■ **GOAL OF THE EXERCISE**
Exactly the lines from the opening of the records through the line containing "Where is each" should be copied, with both included.
SOURCE MATERIAL Start Marker
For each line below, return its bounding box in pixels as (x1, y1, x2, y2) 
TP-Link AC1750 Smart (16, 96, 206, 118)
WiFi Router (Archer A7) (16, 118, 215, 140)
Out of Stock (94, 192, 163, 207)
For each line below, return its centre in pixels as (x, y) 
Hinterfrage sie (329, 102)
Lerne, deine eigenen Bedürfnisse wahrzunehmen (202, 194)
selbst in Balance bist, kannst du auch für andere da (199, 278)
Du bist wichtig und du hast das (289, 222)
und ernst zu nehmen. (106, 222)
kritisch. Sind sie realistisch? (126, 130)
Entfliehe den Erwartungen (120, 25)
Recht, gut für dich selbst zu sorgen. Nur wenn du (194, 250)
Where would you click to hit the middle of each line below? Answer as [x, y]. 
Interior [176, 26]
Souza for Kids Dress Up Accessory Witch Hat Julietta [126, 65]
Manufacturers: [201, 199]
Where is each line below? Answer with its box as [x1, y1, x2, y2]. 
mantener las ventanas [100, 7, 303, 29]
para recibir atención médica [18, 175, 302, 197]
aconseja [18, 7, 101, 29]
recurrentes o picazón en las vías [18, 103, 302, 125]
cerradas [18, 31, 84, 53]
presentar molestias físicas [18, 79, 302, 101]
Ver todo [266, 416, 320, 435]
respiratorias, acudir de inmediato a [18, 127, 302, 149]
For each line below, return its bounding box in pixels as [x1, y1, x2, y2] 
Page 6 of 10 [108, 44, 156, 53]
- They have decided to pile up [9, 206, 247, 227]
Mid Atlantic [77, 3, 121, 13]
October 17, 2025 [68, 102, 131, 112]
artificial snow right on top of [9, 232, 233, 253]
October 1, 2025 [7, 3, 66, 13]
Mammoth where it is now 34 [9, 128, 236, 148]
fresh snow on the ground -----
SOURCE MATERIAL End Marker
■ **SOLUTION TO THE PROBLEM**
For each line below, return its bounding box in pixels as (x1, y1, x2, y2) 
TP-Link AC1750 Smart (16, 96, 206, 118)
WiFi Router (Archer A7) (16, 118, 215, 140)
Out of Stock (94, 192, 163, 207)
For each line below, return its centre in pixels as (x, y) 
Hinterfrage sie (329, 102)
Lerne, deine eigenen Bedürfnisse wahrzunehmen (202, 194)
selbst in Balance bist, kannst du auch für andere da (199, 278)
Du bist wichtig und du hast das (289, 222)
und ernst zu nehmen. (106, 222)
kritisch. Sind sie realistisch? (126, 130)
Entfliehe den Erwartungen (120, 25)
Recht, gut für dich selbst zu sorgen. Nur wenn du (194, 250)
Where would you click to hit the middle of each line below? Answer as [x, y]. 
Interior [176, 26]
Souza for Kids Dress Up Accessory Witch Hat Julietta [126, 65]
Manufacturers: [201, 199]
Where is each line below? Answer with its box as [x1, y1, x2, y2]. 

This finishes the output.